# Baby Monitors for Multiple Rooms?



## not_telling (Mar 31, 2008)

We have been using (and loving) a digital Safety 1st monitor for our son since he was a baby (he's 3.5 yrs now). We still want to use a monitor in his room at night. But, now we also have a 4 month old and she's hopefully getting to the point where we can lay her down on her own while we're elsewhere in the house. So, we need a monitor for her, too. We only want audio, no video. I tried searching for monitor sets that include transmitters for 2 rooms, but my search seems to suggest that these no longer exist...? If we simply buy another digital monitor set, how do we make sure there won't be interference with the existing monitor?
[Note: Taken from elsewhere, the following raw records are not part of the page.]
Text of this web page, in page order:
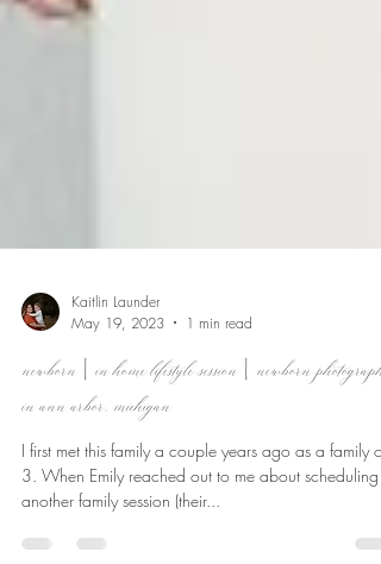
May 19, 2023
1 min read
newborn | in home lifestyle session | newborn photographer
in ann arbor, michigan
I first met this family a couple years ago as a family of
another family session (their...
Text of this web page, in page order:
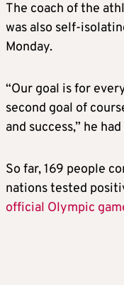
The coach of the
was also self-
Monday.
“Our goal is for
second goal of
and success,” he
So far, 169 people
nations tested
official Olympic
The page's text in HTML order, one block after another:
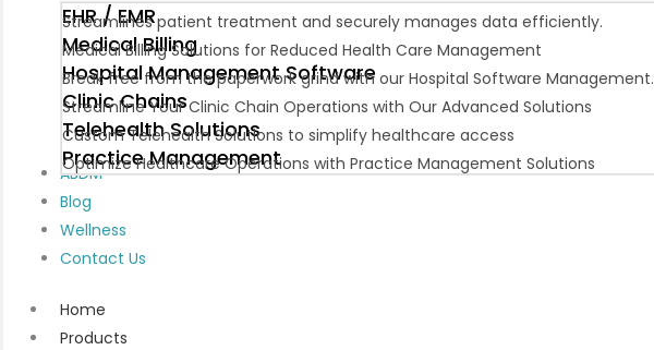
EHR / EMR
Streamlines patient treatment and securely manages data efficiently.
Medical Billing
Medical Billing Solutions for Reduced Health Care Management
Hospital Management Software
Break free from the paperwork grind with our Hospital Software Management.
Clinic Chains
Streamline Your Clinic Chain Operations with Our Advanced Solutions
Telehealth Solutions
Custom Telehealth Solutions to simplify healthcare access
Practice Management
Optimize Healthcare Operations with Practice Management Solutions
ABDM
Blog
Wellness
Contact Us
Home
Products
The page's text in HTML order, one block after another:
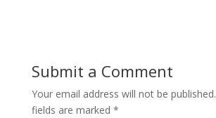
Submit a Comment
Your email address will not be published.
fields are marked *
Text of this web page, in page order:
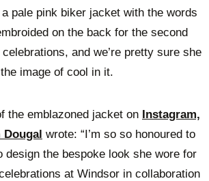
pale pink biker jacket with the words
on the back for the second
and we’re pretty sure she
image of cool in it.
the emblazoned jacket on Instagram,
Dougal wrote: “I’m so so honoured to
design the bespoke look she wore for
at Windsor in collaboration
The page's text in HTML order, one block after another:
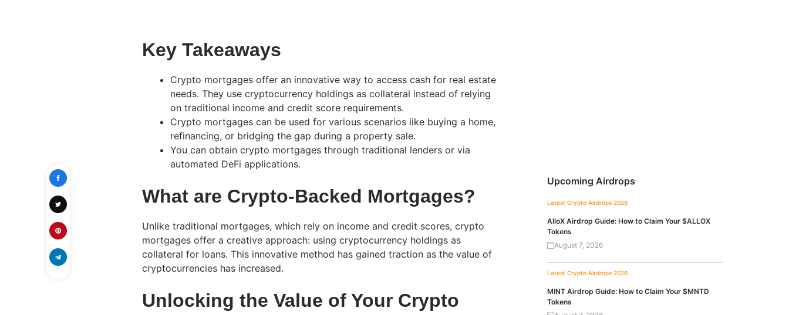
Key Takeaways
Crypto mortgages offer an innovative way to access cash for real estate
needs. They use cryptocurrency holdings as collateral instead of relying
on traditional income and credit score requirements.
Crypto mortgages can be used for various scenarios like buying a home,
refinancing, or bridging the gap during a property sale.
You can obtain crypto mortgages through traditional lenders or via
automated DeFi applications.
What are Crypto-Backed Mortgages?
Unlike traditional mortgages, which rely on income and credit scores, crypto
mortgages offer a creative approach: using cryptocurrency holdings as
collateral for loans. This innovative method has gained traction as the value of
cryptocurrencies has increased.
Unlocking the Value of Your Crypto
Upcoming Airdrops
Latest Crypto Airdrops 2026
AlloX Airdrop Guide: How to Claim Your $ALLOX
Tokens
August 7, 2026
Latest Crypto Airdrops 2026
MINT Airdrop Guide: How to Claim Your $MNTD
Tokens
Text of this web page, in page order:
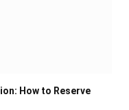
How to Reserve
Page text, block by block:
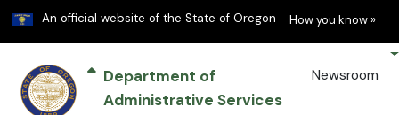
An official website of the State of Oregon Learn
How you know »
Department of
Administrative Services
Newsroom
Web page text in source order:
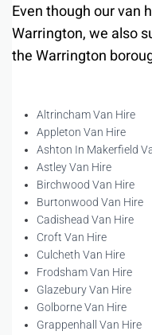
Even though our van
Warrington, we also
the Warrington
Altrincham Van Hire
Appleton Van Hire
Ashton In Makerfield
Astley Van Hire
Birchwood Van Hire
Burtonwood Van Hire
Cadishead Van Hire
Croft Van Hire
Culcheth Van Hire
Frodsham Van Hire
Glazebury Van Hire
Golborne Van Hire
Grappenhall Van Hire

I've seen some that claim to "search for an open channel" or somthing like that. Is that what I want?


----------



## Maedze (Dec 16, 2008)

Is there a particular reason you need a monitor for your 3 year old? I never used them past 18 months or so because at that point if they need you they come get you!


----------



## not_telling (Mar 31, 2008)

Quote:


> Originally Posted by *Maedze*
> 
> Is there a particular reason you need a monitor for your 3 year old? I never used them past 18 months or so because at that point if they need you they come get you!


I actually wasn't sure we'd still need it at this point...we've stopped using it at naptime.

BUT...the issue is nighttime. We sleep with white noise in our room, which is down the hall from DS's room. So if he was just calling for us, we'd have a hard time hearing him. We have an older home with old doors and old doorknobs, and the doorknob in his room can be a little tricky to operate. In general he does fine with it, but there was a night a couple months ago when he threw up in the middle of the night (it sounded like a little coughing in the monitor) and he tried to get out of his room, but his poor little hands were all barfy and slippery and he couldn't get a good enough grasp on the doorknob...so he started crying for daddy...and thankfully we could hear him because of the monitor.

I had been trying just moving the monitor from room to room, depending on whether I was trying to get DD to sleep on her own or not...but, frankly, it's a bit of a pain to keep moving the transmitter.

I know the most obvious answer may be to try to make the doorknob easier/more reliable (or replace it)...but, honestly, I don't know when that might happen. In the meantime, maybe we just need to get a second monitor and return it if it causes interference.


----------



## LaughingHyena (May 4, 2004)

It might be worth looking into cordless phones. Ours has a baby monitor mode where we can set up a handset as the trainsmitter, then dial it from our downstairs handset and listen in. If a call comes in the handset rings as normal and exits the baby monitor mode when you answer, you have to remember to redial the transmitting handset when you are done.

I know we can page a couple of handsets at once so I wonder if you would be able to dial into several handsets on the baby monitor mode.


----------